For some reason I looked around me suspiciously, but the park was all mine. Plucking the paper down, I tore my way through the tape. Inside, there were only two lines, written in the same assured hand: I love you, but I have no right to ask you to be the bad guy. Please be well, please be happy, and for Christs' sake, please learn to smile every once in a while.
She signed her name with a lowercase x and an uppercase O.
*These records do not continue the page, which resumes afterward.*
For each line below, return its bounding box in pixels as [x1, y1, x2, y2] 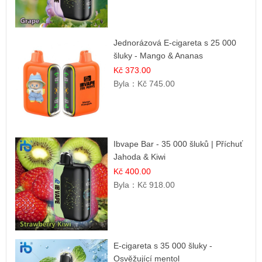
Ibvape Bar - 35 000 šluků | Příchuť [113, 139, 243, 149]
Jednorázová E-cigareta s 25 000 [113, 37, 237, 47]
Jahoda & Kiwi [113, 152, 166, 162]
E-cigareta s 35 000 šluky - [113, 240, 213, 250]
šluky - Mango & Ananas [113, 50, 204, 60]
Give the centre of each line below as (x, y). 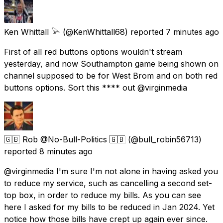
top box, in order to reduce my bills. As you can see (103, 195)
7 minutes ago (192, 32)
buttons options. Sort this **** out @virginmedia (96, 87)
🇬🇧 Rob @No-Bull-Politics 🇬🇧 (65, 139)
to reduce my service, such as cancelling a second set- (108, 183)
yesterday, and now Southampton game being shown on (111, 63)
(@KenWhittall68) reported (113, 32)
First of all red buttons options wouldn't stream (93, 52)
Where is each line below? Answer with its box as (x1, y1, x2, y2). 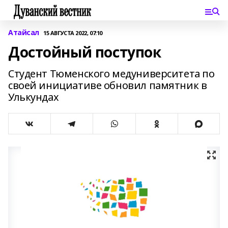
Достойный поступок (8, 42, 161, 62)
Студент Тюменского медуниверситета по (8, 67, 215, 80)
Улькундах (8, 90, 59, 104)
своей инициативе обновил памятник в (8, 78, 207, 92)
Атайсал (8, 27, 40, 37)
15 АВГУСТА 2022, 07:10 (43, 28, 102, 37)
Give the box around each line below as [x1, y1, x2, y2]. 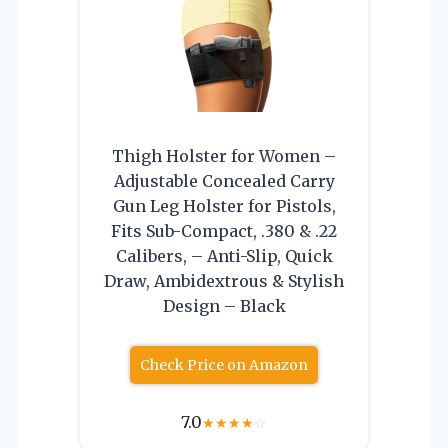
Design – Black [162, 295, 286, 316]
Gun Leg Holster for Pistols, [112, 195, 336, 216]
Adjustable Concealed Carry [113, 170, 335, 191]
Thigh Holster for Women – [112, 145, 336, 166]
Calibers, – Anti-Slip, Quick [115, 245, 333, 266]
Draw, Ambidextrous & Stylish [104, 270, 344, 291]
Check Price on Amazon [140, 355, 308, 374]
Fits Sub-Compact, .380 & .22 [111, 220, 337, 241]
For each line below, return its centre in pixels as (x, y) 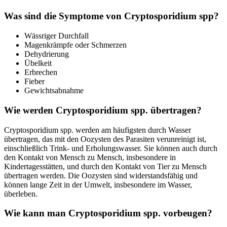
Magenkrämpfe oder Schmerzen (75, 45)
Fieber (34, 82)
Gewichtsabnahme (54, 91)
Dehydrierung (47, 54)
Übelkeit (38, 63)
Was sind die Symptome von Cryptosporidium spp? (111, 16)
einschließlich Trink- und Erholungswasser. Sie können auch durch (111, 148)
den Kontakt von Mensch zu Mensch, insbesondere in (90, 157)
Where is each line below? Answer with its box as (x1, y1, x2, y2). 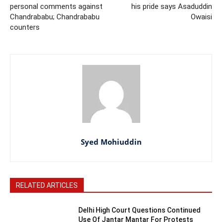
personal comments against (10, 1, 103, 11)
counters (10, 22, 40, 32)
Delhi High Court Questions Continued (78, 206, 201, 214)
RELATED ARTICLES (16, 181, 78, 189)
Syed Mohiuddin (80, 136, 142, 147)
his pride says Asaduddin (131, 1, 212, 11)
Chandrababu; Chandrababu (10, 12, 100, 21)
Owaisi (190, 12, 212, 21)
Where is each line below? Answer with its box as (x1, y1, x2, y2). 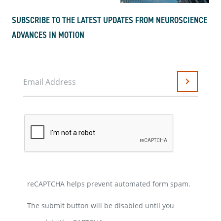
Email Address (23, 76, 76, 87)
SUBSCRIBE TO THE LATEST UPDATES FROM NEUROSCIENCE (12, 14, 207, 26)
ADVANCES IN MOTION (12, 29, 84, 41)
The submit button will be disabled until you (27, 201, 174, 211)
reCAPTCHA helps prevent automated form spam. (27, 179, 190, 189)
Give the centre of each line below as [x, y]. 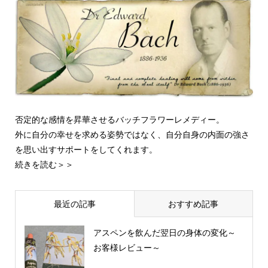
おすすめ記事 [194, 204]
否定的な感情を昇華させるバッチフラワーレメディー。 [119, 119]
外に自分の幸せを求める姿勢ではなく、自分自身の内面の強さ [132, 134]
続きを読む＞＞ [44, 164]
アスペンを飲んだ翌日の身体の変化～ [164, 233]
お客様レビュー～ [127, 248]
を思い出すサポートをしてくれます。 [86, 149]
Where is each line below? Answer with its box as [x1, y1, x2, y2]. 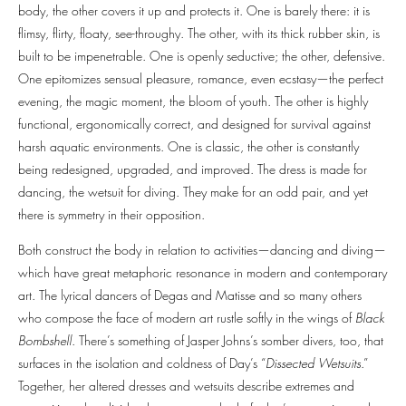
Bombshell [18, 332, 72, 350]
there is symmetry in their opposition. [18, 206, 208, 224]
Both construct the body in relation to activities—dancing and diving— [18, 241, 386, 259]
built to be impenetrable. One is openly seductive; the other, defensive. [18, 47, 385, 65]
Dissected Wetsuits [266, 354, 361, 372]
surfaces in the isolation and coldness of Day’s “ [18, 354, 266, 372]
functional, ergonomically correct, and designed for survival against [18, 115, 371, 133]
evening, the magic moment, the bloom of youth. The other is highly [18, 92, 368, 111]
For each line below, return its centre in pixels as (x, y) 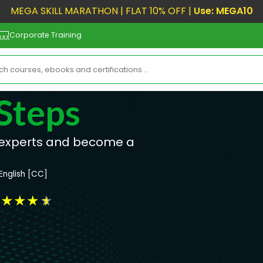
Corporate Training (46, 35)
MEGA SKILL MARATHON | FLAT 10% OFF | (102, 11)
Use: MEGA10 (223, 11)
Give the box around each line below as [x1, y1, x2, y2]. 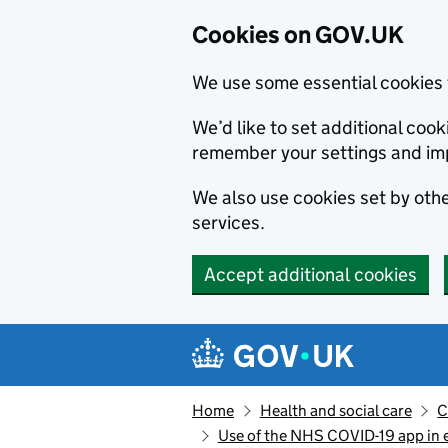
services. [192, 211, 265, 234]
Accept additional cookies [204, 263, 417, 286]
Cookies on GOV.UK [192, 20, 404, 49]
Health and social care [259, 401, 412, 420]
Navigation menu [196, 325, 385, 354]
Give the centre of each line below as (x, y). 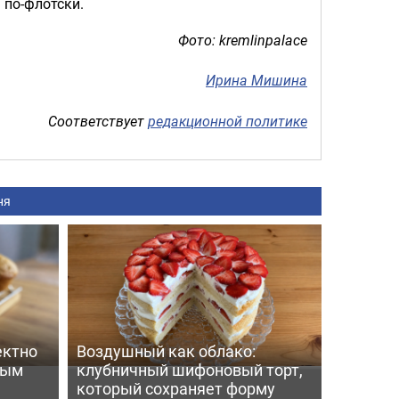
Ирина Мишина (256, 81)
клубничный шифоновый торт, (189, 369)
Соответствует (98, 121)
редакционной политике (228, 121)
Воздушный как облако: (166, 350)
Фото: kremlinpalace (243, 40)
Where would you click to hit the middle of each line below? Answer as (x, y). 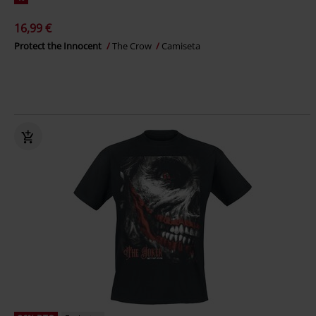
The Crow (133, 46)
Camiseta (181, 46)
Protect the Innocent (59, 46)
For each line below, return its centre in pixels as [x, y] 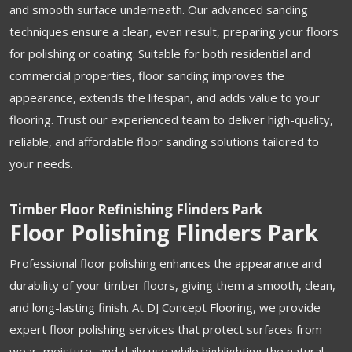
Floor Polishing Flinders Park [164, 232]
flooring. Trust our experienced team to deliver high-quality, [171, 119]
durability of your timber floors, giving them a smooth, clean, [172, 285]
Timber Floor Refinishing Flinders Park [136, 209]
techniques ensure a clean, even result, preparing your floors [174, 31]
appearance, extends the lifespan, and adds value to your [165, 97]
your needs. [41, 163]
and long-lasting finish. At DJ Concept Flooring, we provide [165, 307]
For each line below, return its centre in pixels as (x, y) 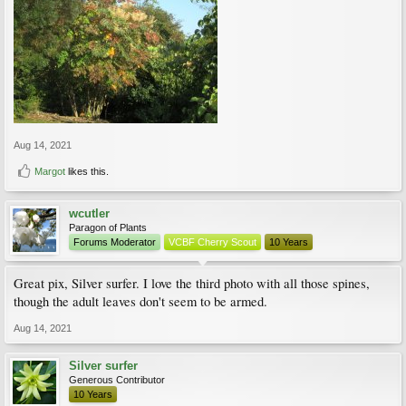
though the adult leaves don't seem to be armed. (140, 301)
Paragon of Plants (108, 227)
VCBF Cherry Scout (213, 242)
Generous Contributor (117, 379)
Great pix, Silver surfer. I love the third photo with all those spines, (192, 283)
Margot (50, 171)
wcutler (89, 213)
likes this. (87, 171)
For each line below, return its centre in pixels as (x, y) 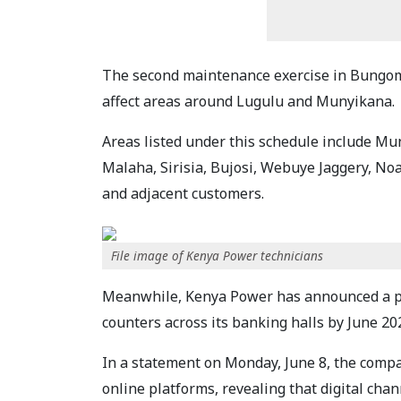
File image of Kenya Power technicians (217, 256)
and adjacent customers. (183, 194)
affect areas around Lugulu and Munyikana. (248, 102)
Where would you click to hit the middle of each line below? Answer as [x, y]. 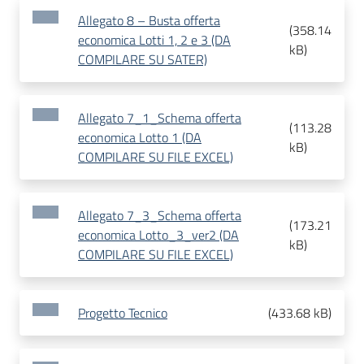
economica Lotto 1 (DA [140, 138]
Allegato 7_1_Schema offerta [160, 118]
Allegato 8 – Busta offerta [149, 21]
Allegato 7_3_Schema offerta [160, 216]
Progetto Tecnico [123, 313]
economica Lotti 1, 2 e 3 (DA [154, 40]
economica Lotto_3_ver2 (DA [158, 235]
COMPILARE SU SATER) [143, 60]
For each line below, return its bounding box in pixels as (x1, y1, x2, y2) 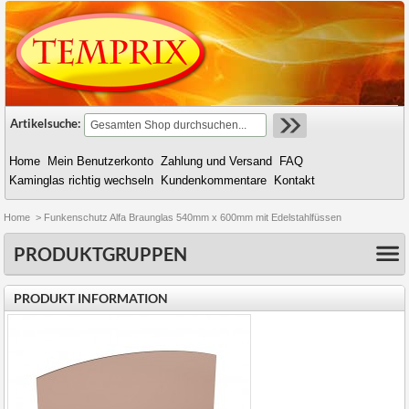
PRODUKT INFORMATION (14, 290, 168, 306)
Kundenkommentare (161, 173, 267, 187)
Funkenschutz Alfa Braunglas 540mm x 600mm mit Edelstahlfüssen (44, 212, 341, 223)
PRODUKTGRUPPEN (14, 243, 187, 265)
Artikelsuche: (10, 116, 80, 131)
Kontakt (274, 173, 315, 187)
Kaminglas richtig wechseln (9, 173, 153, 187)
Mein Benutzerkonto (47, 154, 153, 168)
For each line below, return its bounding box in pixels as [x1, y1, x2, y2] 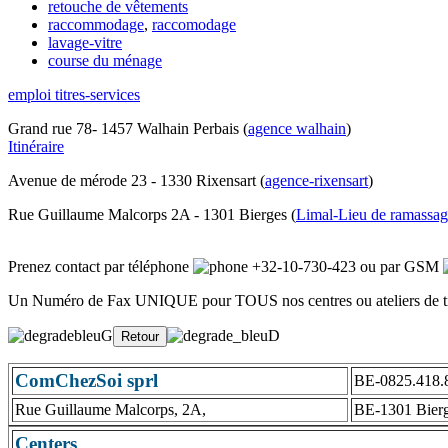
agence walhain [248, 120, 346, 137]
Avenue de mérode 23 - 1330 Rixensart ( [8, 172, 265, 189]
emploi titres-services [8, 86, 140, 103]
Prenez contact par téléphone [8, 258, 193, 275]
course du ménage [48, 52, 162, 69]
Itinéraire [8, 138, 64, 155]
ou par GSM [356, 258, 443, 275]
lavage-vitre [48, 34, 122, 51]
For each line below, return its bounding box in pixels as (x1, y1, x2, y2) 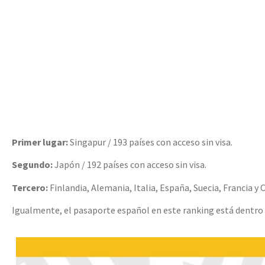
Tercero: (12, 181, 48, 193)
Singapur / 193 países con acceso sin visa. (68, 135, 232, 148)
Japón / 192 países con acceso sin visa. (53, 159, 206, 171)
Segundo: (12, 159, 53, 171)
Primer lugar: (12, 135, 68, 148)
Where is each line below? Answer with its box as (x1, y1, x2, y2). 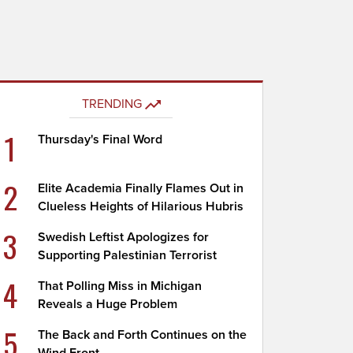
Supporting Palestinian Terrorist (38, 247, 217, 263)
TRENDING (81, 96, 142, 112)
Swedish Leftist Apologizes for (38, 229, 210, 245)
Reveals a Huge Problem (38, 296, 178, 312)
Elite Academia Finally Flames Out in (38, 180, 244, 196)
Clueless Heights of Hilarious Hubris (38, 199, 244, 214)
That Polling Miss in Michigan (38, 278, 203, 294)
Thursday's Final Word (38, 132, 163, 147)
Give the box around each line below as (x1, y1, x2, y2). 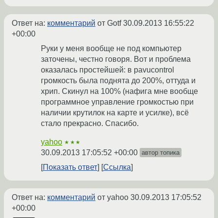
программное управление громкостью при (41, 98, 194, 107)
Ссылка (103, 163, 131, 172)
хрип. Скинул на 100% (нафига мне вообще (41, 87, 198, 96)
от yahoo (95, 193, 130, 202)
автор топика (142, 149, 180, 157)
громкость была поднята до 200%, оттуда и (41, 76, 196, 85)
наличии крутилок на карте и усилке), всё (41, 109, 189, 117)
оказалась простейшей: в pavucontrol (41, 66, 174, 74)
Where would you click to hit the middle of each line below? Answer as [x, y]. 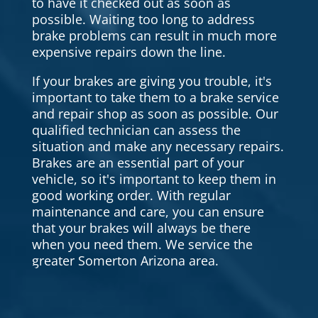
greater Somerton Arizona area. [125, 261]
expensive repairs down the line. [128, 52]
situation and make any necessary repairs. [158, 147]
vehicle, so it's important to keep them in [154, 179]
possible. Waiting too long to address [143, 20]
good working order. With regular [131, 196]
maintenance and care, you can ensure [148, 212]
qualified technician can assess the [136, 130]
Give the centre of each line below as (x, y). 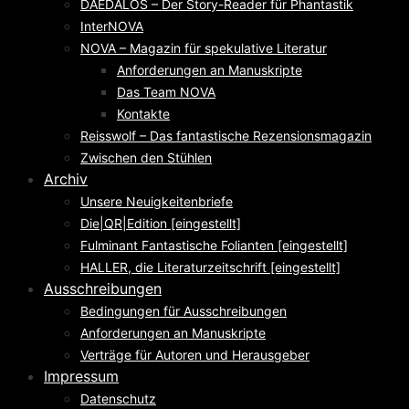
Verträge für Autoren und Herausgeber (195, 355)
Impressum (81, 376)
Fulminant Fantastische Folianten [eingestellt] (214, 245)
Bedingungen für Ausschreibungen (184, 311)
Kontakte (143, 114)
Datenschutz (118, 399)
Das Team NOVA (166, 92)
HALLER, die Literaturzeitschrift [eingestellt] (210, 267)
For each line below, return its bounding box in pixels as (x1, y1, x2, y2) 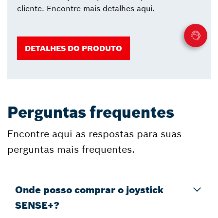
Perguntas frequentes (7, 102, 174, 122)
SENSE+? (15, 199, 59, 211)
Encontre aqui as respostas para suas (7, 127, 182, 140)
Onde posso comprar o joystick (15, 183, 163, 196)
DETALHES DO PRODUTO (25, 43, 122, 53)
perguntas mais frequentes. (7, 143, 135, 155)
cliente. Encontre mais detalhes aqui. (17, 3, 155, 13)
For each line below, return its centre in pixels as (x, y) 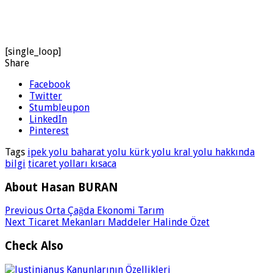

At that moment, a bright yellow streetcar tooted its way by. Watching its progression in stunned silence, my attention was once again drawn to the crumbling asphalt street beyond the newer enclosure. Those red bricks, like truths we try to ignore, shone through all the more in the quiet outside of the park. Looking through the wrought iron fence, all I could think of in that moment was my Nano, wondering if those bricks had been touched by his hands. Maybe he was a liar, but right then, I chose to believe his stories as truth. Perhaps we do create our own realities, us fragile creatures forced to cope with the pain of existence. Yet in that moment, a lie was more comforting than anything true. Maybe She did really love me, and maybe those streets were built by my family. Try as I might, I couldn't have told you then what was true and what was a lie. The difference, like time, didn't really seem to matter.
I was free, and through that freedom, entirely lost. If that's not living, then I don't know what else is.